[Records for the task]
-- Opening Marker --

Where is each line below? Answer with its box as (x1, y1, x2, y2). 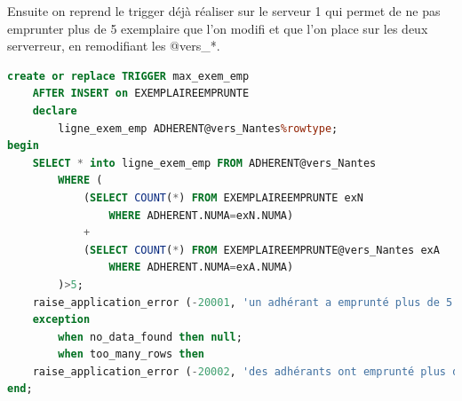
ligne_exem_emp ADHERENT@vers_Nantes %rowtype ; (58, 122, 339, 135)
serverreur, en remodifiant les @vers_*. (7, 36, 220, 55)
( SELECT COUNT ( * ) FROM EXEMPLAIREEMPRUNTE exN (83, 191, 363, 204)
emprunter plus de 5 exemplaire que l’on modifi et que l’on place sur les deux (7, 19, 428, 37)
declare (32, 104, 77, 117)
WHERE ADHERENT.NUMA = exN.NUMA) (108, 208, 294, 222)
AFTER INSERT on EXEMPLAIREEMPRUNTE (32, 87, 250, 100)
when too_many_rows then (58, 348, 204, 361)
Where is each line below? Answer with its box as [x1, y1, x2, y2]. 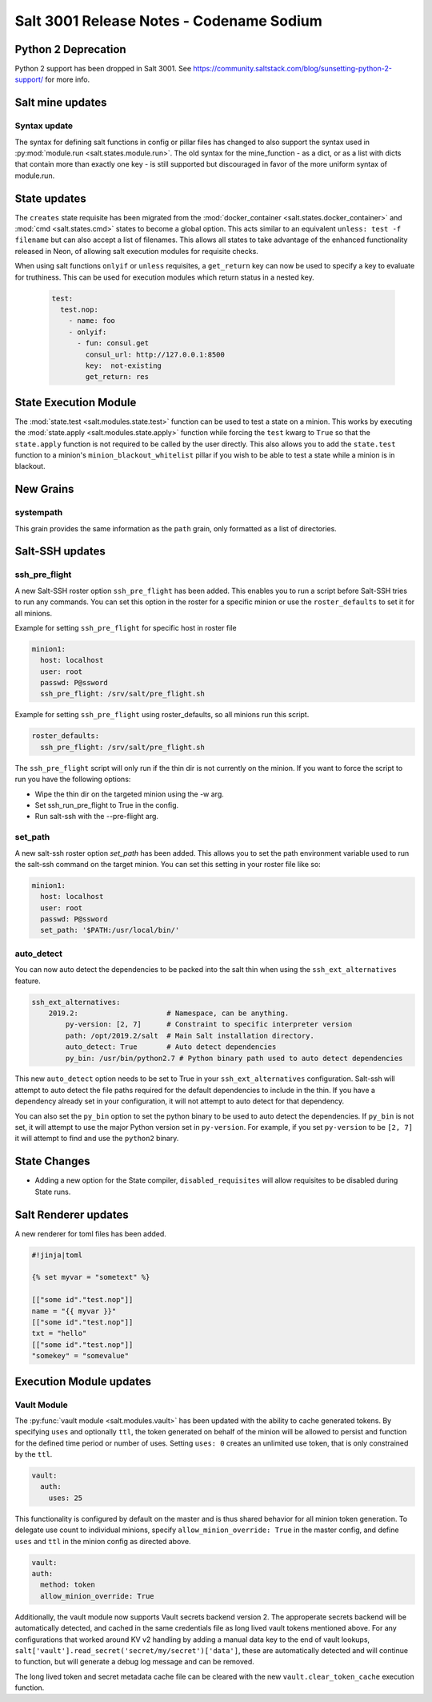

-- Closing Marker --

For this task, give again exactly the lines from the line with "declare (32, 104, 77, 117)" through the end of the entries, including both ends, and omit the pictures.

declare (32, 104, 77, 117)
WHERE ADHERENT.NUMA = exN.NUMA) (108, 208, 294, 222)
AFTER INSERT on EXEMPLAIREEMPRUNTE (32, 87, 250, 100)
when too_many_rows then (58, 348, 204, 361)
Where is each line below? Answer with its box as [x1, y1, x2, y2]. 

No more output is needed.